When people talk about the future of energy they often discuss new technology: batteries, hydrogen, solar, and smart grids. So, what we will create instead of what we will leave behind.

But across Canada, a different kind of energy future is already taking shape, led by Indigenous communities. and knowledge.

These communities are designing, owning, and leading major projects and delivering results. They are showing how energy can be clean, fair, and rooted in long-term responsibility.

That is the next Canadian energy economy.

1. Indigenous Communities Are Leading Projects

Today, more than 200 Indigenous clean energy projects are active in Canada. These include solar, wind, hydro, and storage systems, many of them built in remote communities that were once dependent on diesel.

One of the most confluenced examples is the Oneida Energy Storage Project in Ontario. This grid-scale battery system is co-led by Six Nations of the Grand River and is one of the largest of its kind.

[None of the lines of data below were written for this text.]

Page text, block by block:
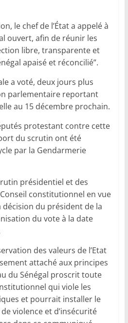
le chef de l’État a appelé à
ouvert, afin de réunir les
libre, transparente et
apaisé et réconcilié”.
a voté, deux jours plus
parlementaire reportant
au 15 décembre prochain.
protestant contre cette
du scrutin ont été
par la Gendarmerie
présidentiel et des
constitutionnel en vue
décision du président de la
du vote à la date
des valeurs de l’Etat
attaché aux principes
du Sénégal proscrit toute
qui viole les
et pourrait installer le
violence et d’insécurité
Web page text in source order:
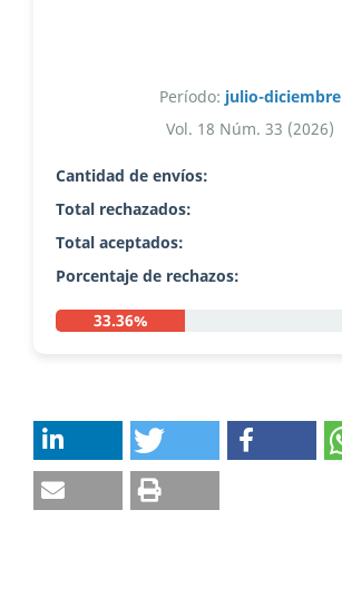
Período: julio-diciembre
Vol. 18 Núm. 33 (2026)
Cantidad de envíos:
Total rechazados:
Total aceptados:
Porcentaje de rechazos:
33.36%
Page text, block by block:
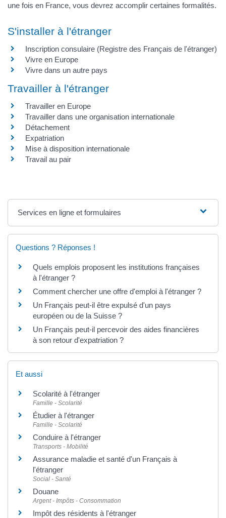
une fois en France, vous devrez accomplir certaines formalités.
S'installer à l'étranger
Inscription consulaire (Registre des Français de l'étranger)
Vivre en Europe
Vivre dans un autre pays
Travailler à l'étranger
Travailler en Europe
Travailler dans une organisation internationale
Détachement
Expatriation
Mise à disposition internationale
Travail au pair
Services en ligne et formulaires
Questions ? Réponses !
Quels emplois proposent les institutions françaises
à l'étranger ?
Comment chercher une offre d'emploi à l'étranger ?
Un Français peut-il être expulsé d'un pays
européen ou de la Suisse ?
Un Français peut-il percevoir des aides financières
à son retour d'expatriation ?
Et aussi
Scolarité à l'étranger
Famille - Scolarité
Étudier à l'étranger
Famille - Scolarité
Conduire à l'étranger
Transports - Mobilité
Assurance maladie et santé d'un Français à
l'étranger
Social - Santé
Douane
Argent - Impôts - Consommation
Impôt des résidents à l'étranger
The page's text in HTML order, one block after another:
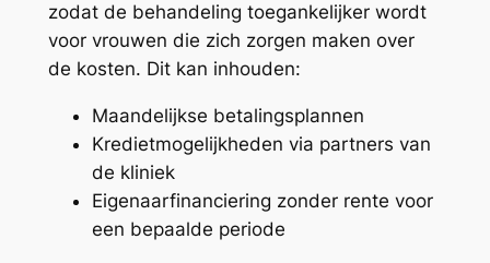
zodat de behandeling toegankelijker wordt
voor vrouwen die zich zorgen maken over
de kosten. Dit kan inhouden:
Maandelijkse betalingsplannen
Kredietmogelijkheden via partners van
de kliniek
Eigenaarfinanciering zonder rente voor
een bepaalde periode
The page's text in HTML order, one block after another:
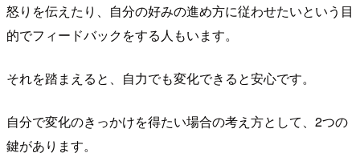
怒りを伝えたり、自分の好みの進め方に従わせたいという目
的でフィードバックをする人もいます。
それを踏まえると、自力でも変化できると安心です。
自分で変化のきっかけを得たい場合の考え方として、2つの
鍵があります。
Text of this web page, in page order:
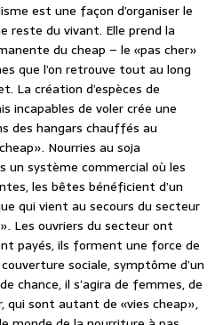
est une façon d’organiser le
reste du vivant. Elle prend la
du cheap – le «pas cher»
que l’on retrouve tout au long
La création d’espèces de
incapables de voler crée une
des hangars chauffés au
Nourries au soja
un système commercial où les
les bêtes bénéficient d’un
qui vient au secours du secteur
Les ouvriers du secteur ont
payés, ils forment une force de
sociale, symptôme d’un
chance, il s’agira de femmes, de
qui sont autant de «vies cheap»,
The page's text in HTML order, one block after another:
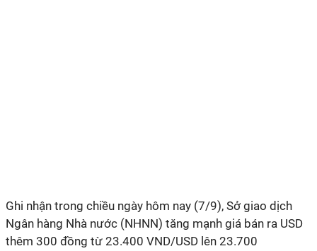
Ghi nhận trong chiều ngày hôm nay (7/9), Sở giao dịch
Ngân hàng Nhà nước (NHNN) tăng mạnh giá bán ra USD
thêm 300 đồng từ 23.400 VND/USD lên 23.700
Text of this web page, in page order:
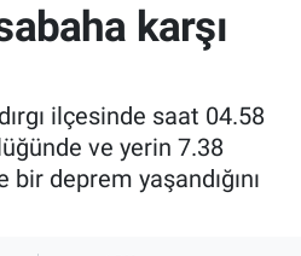
karşı
ilçesinde saat 04.58
ve yerin 7.38
deprem yaşandığını
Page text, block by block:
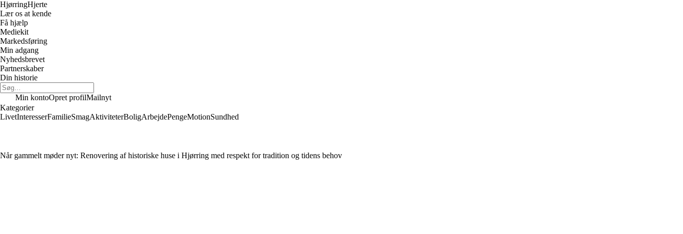
HjørringHjerte
Lær os at kende
Få hjælp
Mediekit
Markedsføring
Min adgang
Nyhedsbrevet
Partnerskaber
Din historie
Min kontoOpret profilMailnyt
Kategorier
LivetInteresserFamilieSmagAktiviteterBoligArbejdePengeMotionSundhed
Når gammelt møder nyt: Renovering af historiske huse i Hjørring med respekt for tradition og tidens behov

As we saw in What Makes Innovation Indigenous?, in order for these types of projects to succeed, it can’t just be about electricity. Control, capacity, and cultural survival must also be considered.

2. The Goals Are Different

In the Western energy system, success is usually measured in cost savings, emissions reductions, or investor returns. Indigenous energy leaders care about those thing but they also measure success by community benefit and intergenerational learning.

Many projects are tied to education, skills training, or food security. This values are what makes Indigenous-led energy projects a model for others: Turning infrastructure into a tool for self-determination and sustainability.

3. Barriers Still Exist

Even with strong leadership, Indigenous communities in Canada often face common barriers:

  • Lack of long-term funding

  • Complex permitting rules

  • Limited access to grid infrastructure

  • Few chances to lead beyond the pilot stage

Too often, Indigenous partners are brought in late or offered ownership only after the major decisions are made. As we discussed in Circular Infrastructure, true leadership includes full decision-making power for Indigenous communities, not just a late invite to the table.

4. It’s Time to Rethink the System

Canada’s energy future must be more than clean, it must be just. That means changing how projects are funded, approved, and managed. It also means reframing Indigenous land relationships, not as barriers, but as sources of innovation.

As we explored in Data is Ceremony, Indigenous governance is built on accountability, respect, and long term thinking. Those are all values that Canada’s new energy system needs at its core.

Conclusion: Learning from What’s Already Working

The next energy economy is already being built in Indigenous communities across Canada.

These projects are showing the rest of Canada how to generate energy in ways that are clean, fair, and culturally-grounded.

If governments and industry want to lead the energy transition, they should start by following the example of the people who are already doing the work, and have been for generations.